Among the many fields characteristically impacted by the digital media, the religious terrain witnesses unprecedented changes. It is as if the digital age has transformed the face of religion irreversibly and has brought about a new epoch in the history of religions. Exploring the changes, with the help of keys from religious studies and social sciences, and that too situating the exploration in a religiously vibrant context like Asia, would be a valuable contribution both to media studies and religious studies. I would like to explore the changes in terms of questions like ‘what is religion in a digital age’, and ‘what is a religious community in a digital habitat’? The exploration will hinge upon the themes of identity, rituality, religious experience, community, etc. Furthermore, I will phenomenologically look at the changes occurring at the external and the internal sites of religiosity. By external, I mean the changing modalities occurring at the empirically tangible level, while by internal, I mean the inner transforming religious experiences, known through such spiritual experiences as mysticism, interiority, transcendence, self-realisation, etc.
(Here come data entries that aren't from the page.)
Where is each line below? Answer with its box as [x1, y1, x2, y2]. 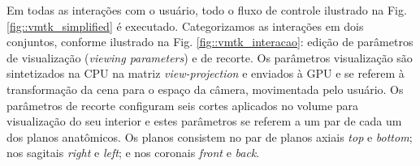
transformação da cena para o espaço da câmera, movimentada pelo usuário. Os [6, 80, 404, 97]
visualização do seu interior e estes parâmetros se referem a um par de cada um [6, 113, 402, 130]
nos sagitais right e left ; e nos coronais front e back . [6, 144, 260, 161]
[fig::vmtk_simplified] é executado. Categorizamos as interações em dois [6, 17, 364, 34]
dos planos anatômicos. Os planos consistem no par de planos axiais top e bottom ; [6, 128, 413, 145]
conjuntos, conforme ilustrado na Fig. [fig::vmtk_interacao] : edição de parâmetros [6, 33, 414, 50]
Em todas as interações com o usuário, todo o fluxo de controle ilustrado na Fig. [6, 2, 407, 18]
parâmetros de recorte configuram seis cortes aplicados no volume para [6, 96, 359, 113]
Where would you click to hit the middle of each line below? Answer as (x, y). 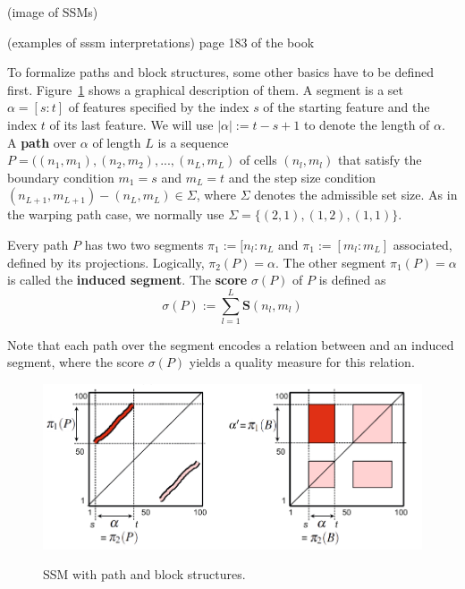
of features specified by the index (159, 107)
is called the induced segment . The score (127, 280)
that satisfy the (380, 160)
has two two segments (144, 244)
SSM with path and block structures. (144, 574)
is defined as (352, 280)
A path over (42, 142)
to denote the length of (367, 124)
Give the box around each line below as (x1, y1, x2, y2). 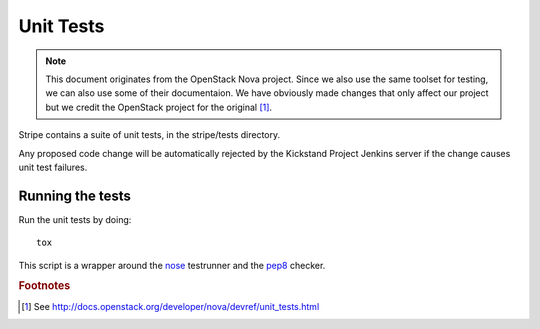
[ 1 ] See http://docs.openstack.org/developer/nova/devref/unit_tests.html (21, 300, 320, 312)
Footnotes (18, 279, 71, 293)
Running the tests (18, 187, 132, 204)
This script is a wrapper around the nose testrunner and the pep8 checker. (18, 259, 326, 271)
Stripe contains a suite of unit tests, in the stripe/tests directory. (18, 129, 281, 141)
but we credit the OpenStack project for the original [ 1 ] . (45, 101, 273, 113)
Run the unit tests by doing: (18, 213, 132, 225)
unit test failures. (18, 161, 88, 173)
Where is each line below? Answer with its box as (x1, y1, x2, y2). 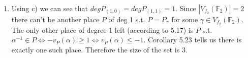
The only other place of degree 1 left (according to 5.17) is (11, 24, 194, 35)
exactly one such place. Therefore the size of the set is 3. (11, 44, 188, 55)
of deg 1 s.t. (108, 14, 145, 24)
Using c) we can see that (11, 3, 88, 13)
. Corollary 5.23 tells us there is (143, 34, 242, 45)
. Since (175, 3, 196, 13)
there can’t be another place (11, 14, 100, 24)
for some (171, 14, 198, 24)
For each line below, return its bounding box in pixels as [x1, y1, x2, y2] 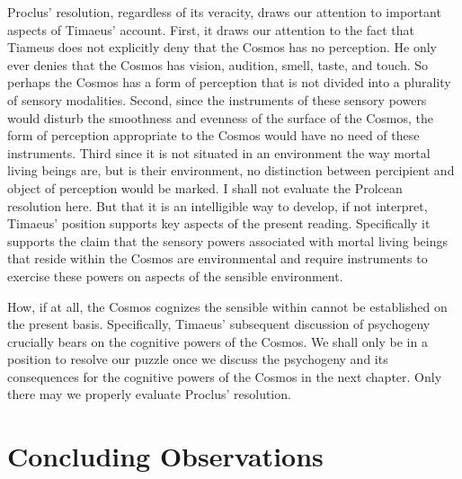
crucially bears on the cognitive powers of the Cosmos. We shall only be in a [7, 332, 428, 350]
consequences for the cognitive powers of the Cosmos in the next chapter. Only [7, 367, 442, 386]
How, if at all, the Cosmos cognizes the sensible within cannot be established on [7, 297, 448, 315]
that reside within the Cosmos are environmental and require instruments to [7, 249, 428, 268]
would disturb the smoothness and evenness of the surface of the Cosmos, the [7, 108, 434, 127]
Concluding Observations [7, 438, 324, 475]
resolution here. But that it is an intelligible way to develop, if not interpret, [7, 196, 428, 215]
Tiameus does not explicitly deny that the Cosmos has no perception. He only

Needless to say the unique experience of digital communication is virtuality and it has collapsed actuality into unimaginable levels and manners of virtuality in our contemporary phase of AI informed communication. What does this virtuality do to religious identity and community, especially in the Asian context? Does it produce closures or dis enclosures? – will be the special questions dealt with in the lecture.